Reproduce the complete set of records exactly. No picture is to appear in the copy.

Top of ENTRIES SUPPLIED

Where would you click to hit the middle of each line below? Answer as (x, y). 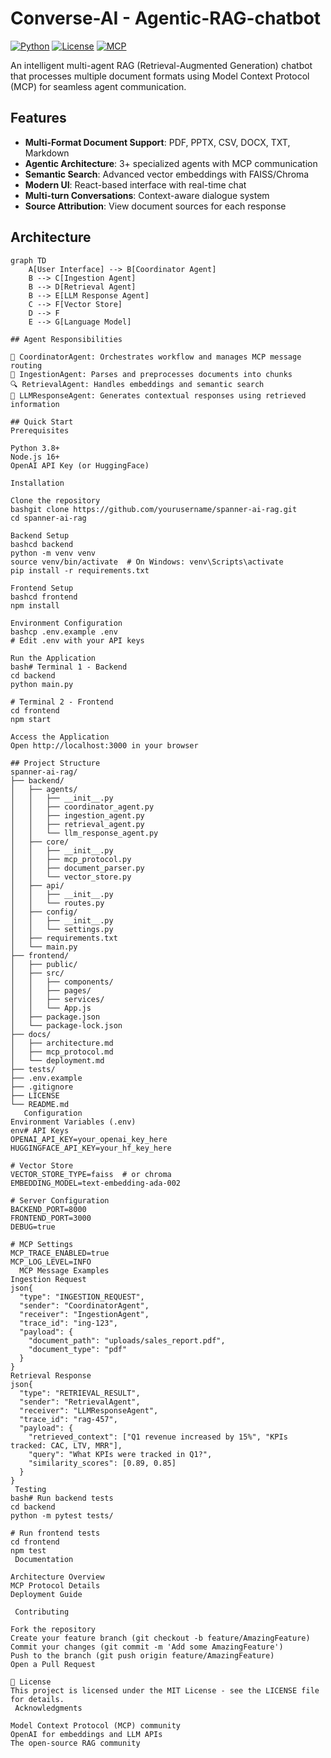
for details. (37, 1699)
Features (38, 118)
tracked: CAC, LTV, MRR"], (66, 1445)
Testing (30, 1489)
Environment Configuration (66, 623)
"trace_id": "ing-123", (68, 1323)
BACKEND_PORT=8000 (48, 1209)
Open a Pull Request (53, 1664)
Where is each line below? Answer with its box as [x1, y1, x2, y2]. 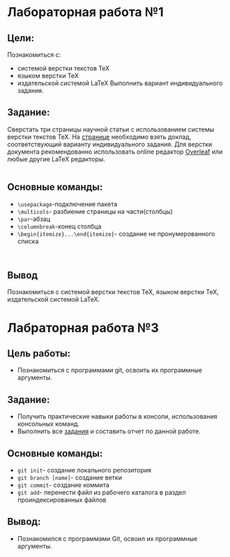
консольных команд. [17, 420, 80, 428]
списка [17, 237, 39, 245]
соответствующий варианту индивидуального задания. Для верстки [7, 140, 213, 148]
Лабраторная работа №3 [7, 319, 159, 335]
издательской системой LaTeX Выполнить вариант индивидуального [17, 79, 223, 87]
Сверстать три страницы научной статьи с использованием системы [7, 125, 215, 133]
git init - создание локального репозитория [17, 466, 152, 475]
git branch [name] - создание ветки [17, 473, 122, 482]
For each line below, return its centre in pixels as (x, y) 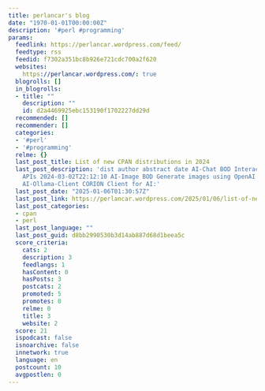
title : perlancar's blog (49, 15)
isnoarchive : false (47, 345)
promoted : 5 (42, 294)
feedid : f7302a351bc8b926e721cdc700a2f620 (86, 60)
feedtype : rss (38, 52)
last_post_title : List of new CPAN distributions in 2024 (113, 162)
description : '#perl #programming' (67, 30)
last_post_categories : (52, 206)
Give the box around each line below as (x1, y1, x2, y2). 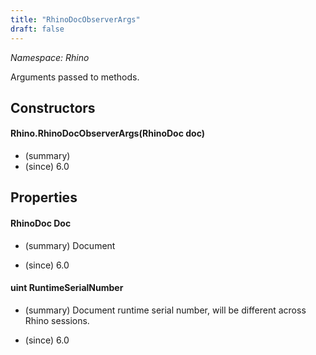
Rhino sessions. (24, 314, 90, 326)
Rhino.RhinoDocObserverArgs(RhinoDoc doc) (10, 127, 205, 140)
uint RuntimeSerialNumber (10, 282, 124, 294)
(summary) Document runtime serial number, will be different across (24, 304, 307, 316)
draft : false (10, 24, 65, 34)
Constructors (10, 99, 96, 116)
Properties (10, 189, 78, 206)
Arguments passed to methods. (10, 71, 140, 83)
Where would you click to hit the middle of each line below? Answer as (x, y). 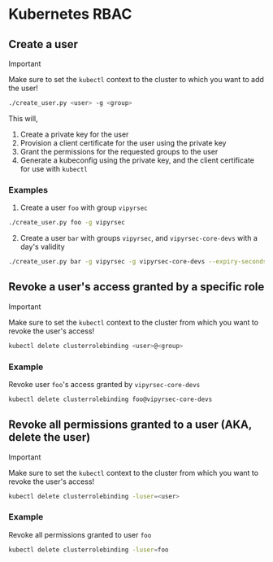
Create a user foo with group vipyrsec (84, 207)
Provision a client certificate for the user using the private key (123, 142)
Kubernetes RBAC (70, 14)
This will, (23, 118)
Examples (28, 190)
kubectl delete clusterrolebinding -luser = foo (89, 550)
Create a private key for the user (74, 134)
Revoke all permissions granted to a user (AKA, (130, 425)
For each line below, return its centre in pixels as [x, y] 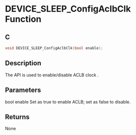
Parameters [23, 90]
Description [23, 63]
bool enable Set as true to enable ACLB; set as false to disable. [68, 102]
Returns [17, 117]
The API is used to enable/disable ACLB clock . [52, 75]
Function [23, 19]
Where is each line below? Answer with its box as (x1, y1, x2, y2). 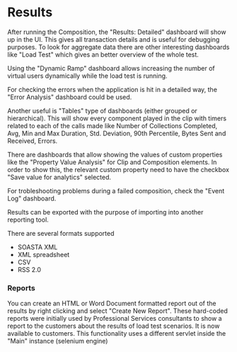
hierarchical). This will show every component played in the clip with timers (7, 114, 227, 123)
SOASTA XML (17, 242, 58, 251)
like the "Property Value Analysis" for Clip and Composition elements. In (7, 157, 217, 166)
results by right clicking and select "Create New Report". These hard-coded (7, 307, 228, 315)
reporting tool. (7, 215, 50, 224)
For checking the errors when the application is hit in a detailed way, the (7, 85, 218, 93)
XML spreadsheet (17, 250, 70, 259)
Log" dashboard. (7, 194, 57, 203)
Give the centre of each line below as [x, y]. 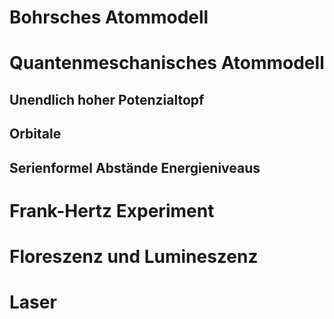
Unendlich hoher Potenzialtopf [107, 99]
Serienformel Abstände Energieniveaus [135, 167]
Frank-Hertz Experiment [112, 210]
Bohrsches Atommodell [109, 17]
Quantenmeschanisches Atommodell [167, 63]
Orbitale [35, 134]
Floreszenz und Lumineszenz [134, 256]
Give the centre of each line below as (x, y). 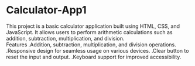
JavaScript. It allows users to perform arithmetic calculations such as (89, 32)
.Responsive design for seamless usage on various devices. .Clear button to (97, 50)
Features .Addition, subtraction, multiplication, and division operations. (91, 45)
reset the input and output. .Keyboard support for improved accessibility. (94, 57)
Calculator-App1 (46, 10)
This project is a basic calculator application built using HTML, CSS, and (93, 26)
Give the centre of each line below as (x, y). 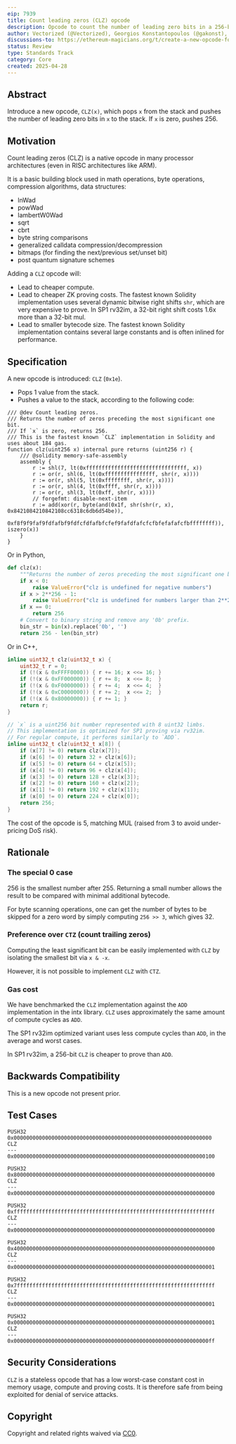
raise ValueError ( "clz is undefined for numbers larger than (124, 601)
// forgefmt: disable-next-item (80, 499)
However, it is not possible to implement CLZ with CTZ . (84, 971)
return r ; (34, 705)
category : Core (29, 60)
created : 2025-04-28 (38, 66)
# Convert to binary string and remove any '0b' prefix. (105, 620)
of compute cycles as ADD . (45, 1020)

Bottom of ENTRIES SUPPLIED

◆ ANSWER SECTION
Where would you click to hit the middle of each line below? Answer as (x, y). 
for details. (37, 1699)
Features (38, 118)
tracked: CAC, LTV, MRR"], (66, 1445)
Testing (30, 1489)
Environment Configuration (66, 623)
"trace_id": "ing-123", (68, 1323)
BACKEND_PORT=8000 (48, 1209)
Open a Pull Request (53, 1664)
Where is each line below? Answer with its box as [x1, y1, x2, y2]. 
консольных команд. [17, 420, 80, 428]
списка [17, 237, 39, 245]
соответствующий варианту индивидуального задания. Для верстки [7, 140, 213, 148]
Лабраторная работа №3 [7, 319, 159, 335]
издательской системой LaTeX Выполнить вариант индивидуального [17, 79, 223, 87]
Сверстать три страницы научной статьи с использованием системы [7, 125, 215, 133]
git init - создание локального репозитория [17, 466, 152, 475]
git branch [name] - создание ветки [17, 473, 122, 482]
For each line below, return its centre in pixels as (x, y) 
title : perlancar's blog (49, 15)
isnoarchive : false (47, 345)
promoted : 5 (42, 294)
feedid : f7302a351bc8b926e721cdc700a2f620 (86, 60)
feedtype : rss (38, 52)
last_post_title : List of new CPAN distributions in 2024 (113, 162)
description : '#perl #programming' (67, 30)
last_post_categories : (52, 206)
Give the box around each line below as (x1, y1, x2, y2). 
Rhino sessions. (24, 314, 90, 326)
Rhino.RhinoDocObserverArgs(RhinoDoc doc) (10, 127, 205, 140)
uint RuntimeSerialNumber (10, 282, 124, 294)
(summary) Document runtime serial number, will be different across (24, 304, 307, 316)
draft : false (10, 24, 65, 34)
Constructors (10, 99, 96, 116)
Properties (10, 189, 78, 206)
Arguments passed to methods. (10, 71, 140, 83)
Where would you click to hit the middle of each line below? Answer as (x, y). 
Create a user foo with group vipyrsec (84, 207)
Provision a client certificate for the user using the private key (123, 142)
Kubernetes RBAC (70, 14)
This will, (23, 118)
Examples (28, 190)
kubectl delete clusterrolebinding -luser = foo (89, 550)
Create a private key for the user (74, 134)
Revoke all permissions granted to a user (AKA, (130, 425)
For each line below, return its centre in pixels as [x, y] 
Parameters [23, 90]
Description [23, 63]
bool enable Set as true to enable ACLB; set as false to disable. [68, 102]
Returns [17, 117]
The API is used to enable/disable ACLB clock . [52, 75]
Function [23, 19]
Where is each line below? Answer with its box as (x1, y1, x2, y2). 
hierarchical). This will show every component played in the clip with timers (7, 114, 227, 123)
SOASTA XML (17, 242, 58, 251)
like the "Property Value Analysis" for Clip and Composition elements. In (7, 157, 217, 166)
results by right clicking and select "Create New Report". These hard-coded (7, 307, 228, 315)
reporting tool. (7, 215, 50, 224)
For checking the errors when the application is hit in a detailed way, the (7, 85, 218, 93)
XML spreadsheet (17, 250, 70, 259)
Log" dashboard. (7, 194, 57, 203)
Give the centre of each line below as [x, y]. 
Unendlich hoher Potenzialtopf [107, 99]
Serienformel Abstände Energieniveaus [135, 167]
Frank-Hertz Experiment [112, 210]
Bohrsches Atommodell [109, 17]
Quantenmeschanisches Atommodell [167, 63]
Orbitale [35, 134]
Floreszenz und Lumineszenz [134, 256]
Give the centre of each line below as (x, y). 
JavaScript. It allows users to perform arithmetic calculations such as (89, 32)
.Responsive design for seamless usage on various devices. .Clear button to (97, 50)
Features .Addition, subtraction, multiplication, and division operations. (91, 45)
reset the input and output. .Keyboard support for improved accessibility. (94, 57)
Calculator-App1 (46, 10)
This project is a basic calculator application built using HTML, CSS, and (93, 26)
Give the centre of each line below as (x, y). 
raise ValueError ( "clz is undefined for numbers larger than (124, 601)
// forgefmt: disable-next-item (80, 499)
However, it is not possible to implement CLZ with CTZ . (84, 971)
return r ; (34, 705)
category : Core (29, 60)
created : 2025-04-28 (38, 66)
# Convert to binary string and remove any '0b' prefix. (105, 620)
of compute cycles as ADD . (45, 1020)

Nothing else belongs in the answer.